Trois civils ont été tués samedi par les forces armées en Syrie et des dizaines d’autres arrêtés, alors que les médias officiels ont évité de commenter la mort de l’ancien dirigeant libyen Mouammar Kadhafi.
Les militants pro-démocratie se sont en revanche félicités du sort du dirigeant déchu capturé et tué jeudi après huit mois d’insurrection en Libye. Ils ont appelé à de nouvelles manifestations dimanche dans tout le pays sous le slogan « C’est ton tour », en référence au président syrien Bachar al-Assad.
Parallèlement, l’Iran a durci le ton à l’égard de son allié syrien en « condamnant » pour la première fois « les morts et les massacres » dus à la répression en Syrie, qui a fait, selon l’ONU, plus de 3.000 morts depuis le début mi-mars du mouvement de contestation.
« Nous condamnons les morts et les massacres en Syrie, que les victimes appartiennent aux forces de sécurité, à l’opposition ou à la population », a déclaré président iranien Mahmoud Ahmadinejad à la chaîne américaine CNN.
Ces propos interviennent alors que la Turquie, autre ancien allié de Bachar al-Assad, a coupé les ponts avec les autorités syriennes et insiste pour que Téhéran infléchisse son soutien au régime de Damas.
Sur le terrain, les violences n’ont pas cessé. « Un homme a été tué ce matin à l’aube dans le village de Maar Horma, dans la région d’Idleb (nord-ouest), dans des affrontements entre l’armée syrienne et des hommes armés, probablement des déserteurs », a rapporté l’Observatoire syrien des droits de l’Homme (OSDH), basé au Royaume-Uni.
Et deux civils ont péri à Homs, haut lieu de la contestation à 160 km au nord de Damas, l’un lors de perquisitions et l’autre sous le feu d’un tireur embusqué.

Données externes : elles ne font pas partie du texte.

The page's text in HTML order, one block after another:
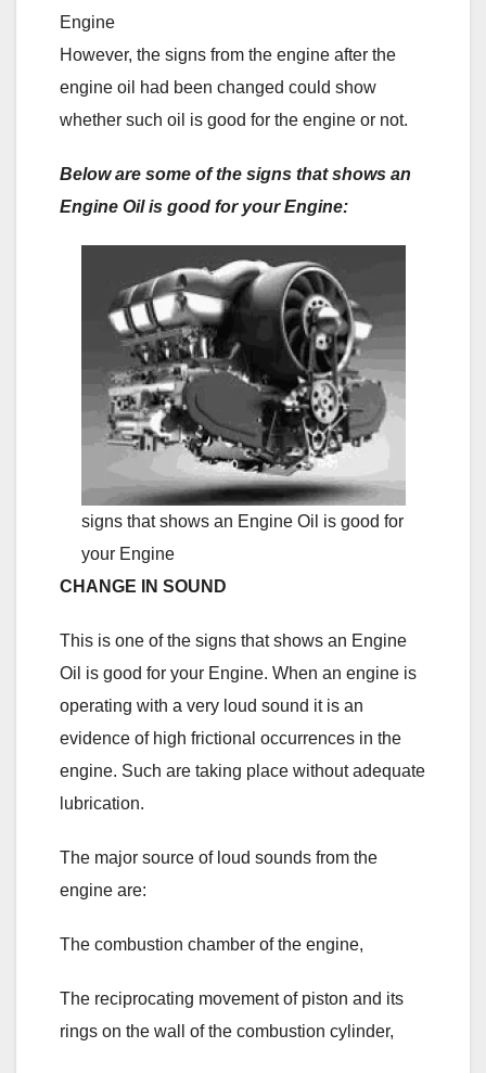
Engine
However, the signs from the engine after the
engine oil had been changed could show
whether such oil is good for the engine or not.
Below are some of the signs that shows an
Engine Oil is good for your Engine:
signs that shows an Engine Oil is good for
your Engine
CHANGE IN SOUND
This is one of the signs that shows an Engine
Oil is good for your Engine. When an engine is
operating with a very loud sound it is an
evidence of high frictional occurrences in the
engine. Such are taking place without adequate
lubrication.
The major source of loud sounds from the
engine are:
The combustion chamber of the engine,
The reciprocating movement of piston and its
rings on the wall of the combustion cylinder,
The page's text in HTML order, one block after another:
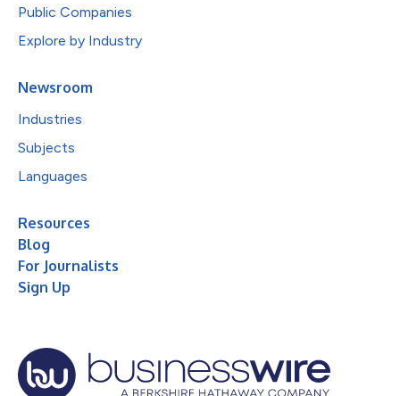
Public Companies
Explore by Industry
Newsroom
Industries
Subjects
Languages
Resources
Blog
For Journalists
Sign Up
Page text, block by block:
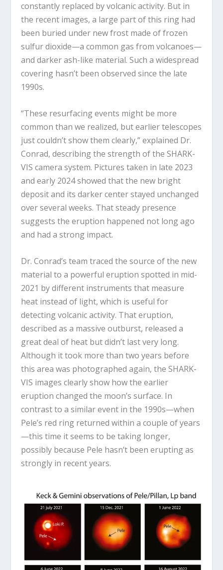
constantly replaced by volcanic activity. But in
the recent images, a large part of this ring had
been buried under new frost made of frozen
sulfur dioxide—a common gas from volcanoes—
and darker ash-like material. Such a widespread
covering hasn’t been observed since the late
1990s.
“These resurfacing events might be more
common than we realized, but earlier telescopes
just couldn’t show them clearly,” explained Dr.
Conrad, describing the strength of the SHARK-
VIS camera system. Pictures taken in late 2023
and early 2024 showed that the new bright
deposit and its darker center stayed unchanged
over several weeks. That steady presence
suggests the eruption happened not long ago
and had a strong impact.
Dr. Conrad’s team traced the source of the new
material to a powerful eruption spotted in mid-
2021 by different instruments that measure
heat instead of light, which is useful for
detecting volcanic activity. That eruption,
described as a massive outburst, released a
great deal of heat but didn’t last very long.
Although it took more than two years before
this area was photographed again, the SHARK-
VIS images clearly show how the earlier
eruption changed the moon’s surface. In
contrast to a similar event in the 1990s—when
Pele’s red ring returned within a couple of years
—this time it seems to be taking longer,
possibly because Pele hasn’t been erupting as
strongly in recent years.
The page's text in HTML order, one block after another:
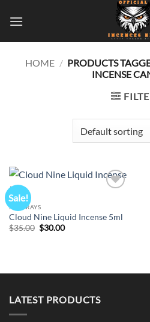
HOME / PRODUCTS
INCENSE
Sale!
K2 SPRAYS
Cloud Nine Liquid Incense 5ml
$35.00 Original
price
$30.00Current
LATEST PRODUCTS
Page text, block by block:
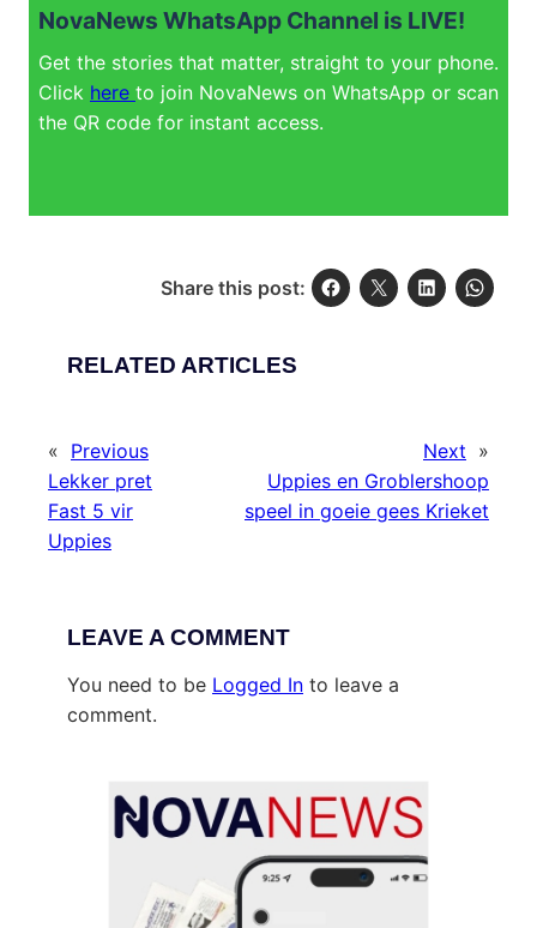
NovaNews WhatsApp Channel is LIVE!
Get the stories that matter, straight to your phone.
Click here to join NovaNews on WhatsApp or scan
the QR code for instant access.
Share this post:
RELATED ARTICLES
« Previous
Lekker pret
Fast 5 vir
Uppies
Next »
Uppies en Groblershoop
speel in goeie gees Krieket
LEAVE A COMMENT
You need to be Logged In to leave a
comment.
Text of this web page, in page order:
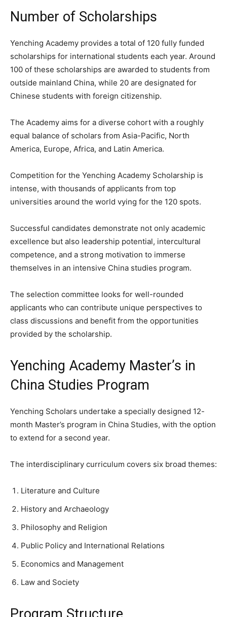
Number of Scholarships
Yenching Academy provides a total of 120 fully funded
scholarships for international students each year. Around
100 of these scholarships are awarded to students from
outside mainland China, while 20 are designated for
Chinese students with foreign citizenship.
The Academy aims for a diverse cohort with a roughly
equal balance of scholars from Asia-Pacific, North
America, Europe, Africa, and Latin America.
Competition for the Yenching Academy Scholarship is
intense, with thousands of applicants from top
universities around the world vying for the 120 spots.
Successful candidates demonstrate not only academic
excellence but also leadership potential, intercultural
competence, and a strong motivation to immerse
themselves in an intensive China studies program.
The selection committee looks for well-rounded
applicants who can contribute unique perspectives to
class discussions and benefit from the opportunities
provided by the scholarship.
Yenching Academy Master’s in
China Studies Program
Yenching Scholars undertake a specially designed 12-
month Master’s program in China Studies, with the option
to extend for a second year.
The interdisciplinary curriculum covers six broad themes:
Literature and Culture
History and Archaeology
Philosophy and Religion
Public Policy and International Relations
Economics and Management
Law and Society
Program Structure
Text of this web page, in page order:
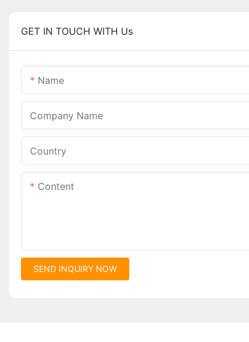
GET IN TOUCH WITH Us
Name
Company Name
Country
Content
SEND INQUIRY NOW
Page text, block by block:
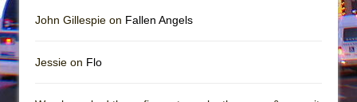
John Gillespie on Fallen Angels
Jessie on Flo
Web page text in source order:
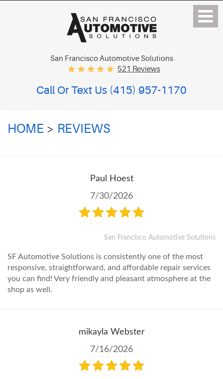
San Francisco Automotive Solutions
521 Reviews
Call Or Text Us (415) 957-1170
HOME REVIEWS
Paul Hoest
7/30/2026
San Francisco Automotive Solutions
SF Automotive Solutions is consistently one of the most
responsive, straightforward, and affordable repair services
you can find! Very friendly and pleasant atmosphere at the
shop as well.
mikayla Webster
7/16/2026
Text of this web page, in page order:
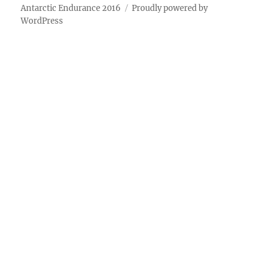
Antarctic Endurance 2016
Proudly powered by
WordPress
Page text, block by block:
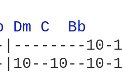
Dm C
Bb
|--------
|10--10--
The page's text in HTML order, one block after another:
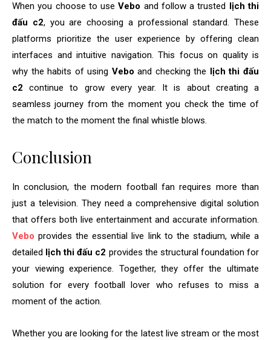
When you choose to useVebo and follow a trusted
lịch thi
đấu c2, you are choosing a professional standard. These
platforms prioritize the user experience by offering clean
interfaces and intuitive navigation. This focus on quality is
why the habits of using Vebo and checking the
lịch thi đấu
c2 continue to grow every year. It is about creating a
seamless journey from the moment you check the time of
the match to the moment the final whistle blows.
Conclusion
In conclusion, the modern football fan requires more than
just a television. They need a comprehensive digital solution
that offers both live entertainment and accurate information.
Vebo provides the essential live link to the stadium, while a
detailed
lịch thi đấu c2 provides the structural foundation for
your viewing experience. Together, they offer the ultimate
solution for every football lover who refuses to miss a
moment of the action.
Whether you are looking for the latest live stream or the most
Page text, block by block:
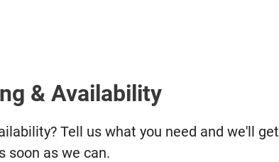
& Availability
Tell us what you need and we'll get
soon as we can.
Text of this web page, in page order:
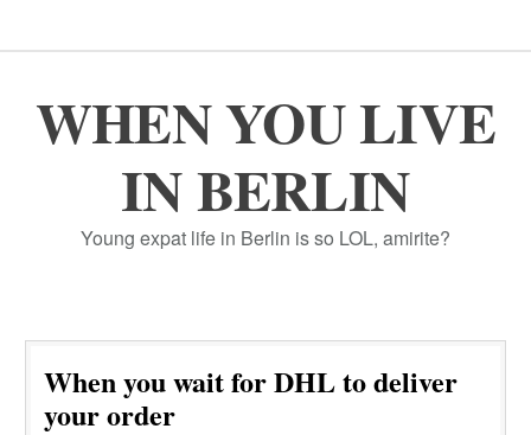
WHEN YOU LIVE
IN BERLIN
Young expat life in Berlin is so LOL, amirite?
When you wait for DHL to deliver
your order
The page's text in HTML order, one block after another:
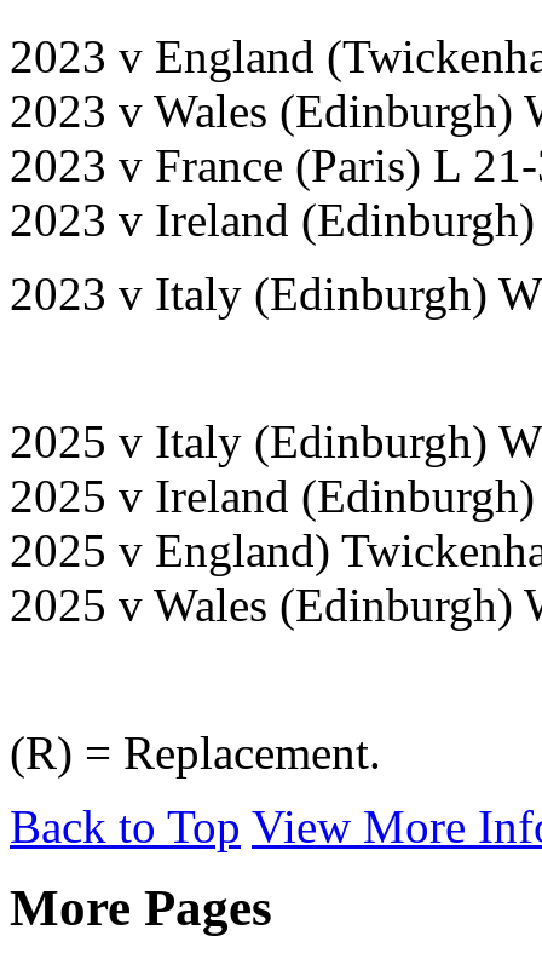
2023 v England
2023 v Wales (Edinburgh)
2023 v France (Paris) L
2023 v Ireland
2023 v Italy (Edinburgh)
2025 v Italy (Edinburgh)
2025 v Ireland
2025 v England)
2025 v Wales (Edinburgh)
(R) = Replacement.
Back to Top View More
More Pages

Dans le même temps, « près de 5.000 membres des forces armées syriennes et de sécurité ont pris d’assaut à l’aube les localités de Zamalka, Hamourié, Kafar Batna, Saqba, Erbine et Harasta, à la périphérie de Damas, arrêtant des dizaines d’habitants », a indiqué l’OSDH.
Vendredi, au moins 19 civils avaient été tués par les forces de sécurité dans le pays, dont 15 à Homs, selon des militants.
Malgré la répression, les manifestants sont descendus par milliers vendredi dans les rues dans de nombreuses villes pour appeler à la chute du régime de M. Assad et crier leurs « félicitations » au peuple libyen après la mort de Mouammar Kadhafi.
« Il semble que la mort de Kadhafi vienne clore un chapitre. Si la situation se stabilise en Libye, la pression sera extrêmement forte sur Bachar al-Assad », a commenté à l’AFP Jean-Yves Moisseron, chercheur à l’Institut de recherche pour le développement.